The state recently announced that law enforcement agencies are now using a new roadside drug detection tool to stop drugged driving. However, the test is seriously flawed and could put innocent people in jail.
More than 50 police forces all over the state (including Evansville, Fort Wayne, Indianapolis, Lake County and Muncie) have started using a roadside drug detection device that can determine, within minutes, whether a person has illegal substances coursing through their veins.
The device, known as the SoToxa Mobile Test System, is supposed to sniff out drivers high on cocaine, opiates, meth, and, of course, marijuana. The test’s manufacturer touts its ability to flag stoned motorists within five minutes by testing their saliva. The problem with this technology is that it scans explicitly for the presence of illegal drugs, not intoxication, making it possible for more sober motorists throughout Indiana to be prosecuted for stoned driving in 2021.
What’s the difference between presence and intoxication?
Unlike the breathalyzer, which can detect alcohol impairment within seconds, Indiana’s new drug test experiment only shows that a motorist has used drugs.
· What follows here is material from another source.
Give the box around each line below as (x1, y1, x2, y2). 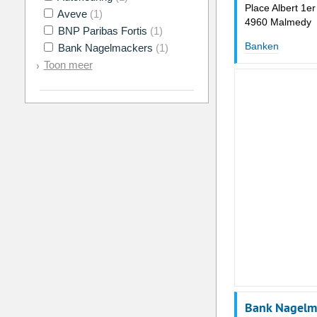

In the case of a marijuana user, they may have smoked pot within the last 24 hours or so — long enough to be free of the intoxicating effects — but they could still fail this roadside sobriety check.
Swab tests like this one look for THC that lingers in the saliva before the body metabolizes it. However, the test doesn’t indicate when the pot consumption occurred. Therefore, a driver who smoked weed yesterday could be dragged to jail today, the same as the person driving around under the influence.
Not only is this roadside test unfair, but it’s also supported by a mostly unbeatable system.
Indiana has a zero-tolerance policy for drugged driving, as outlined in Indiana Code Annotated, Section 9-30-5-1 and Section 9-30-5-2. No matter how much of an illegal substance a motorist has in their body, they are going to jail for stoned driving if a cop pulls them over and asks them to take a sobriety test.
A first offense is the equivalent of a DUI for alcohol. It is punishable with up to 60 days in jail and fines reaching $500.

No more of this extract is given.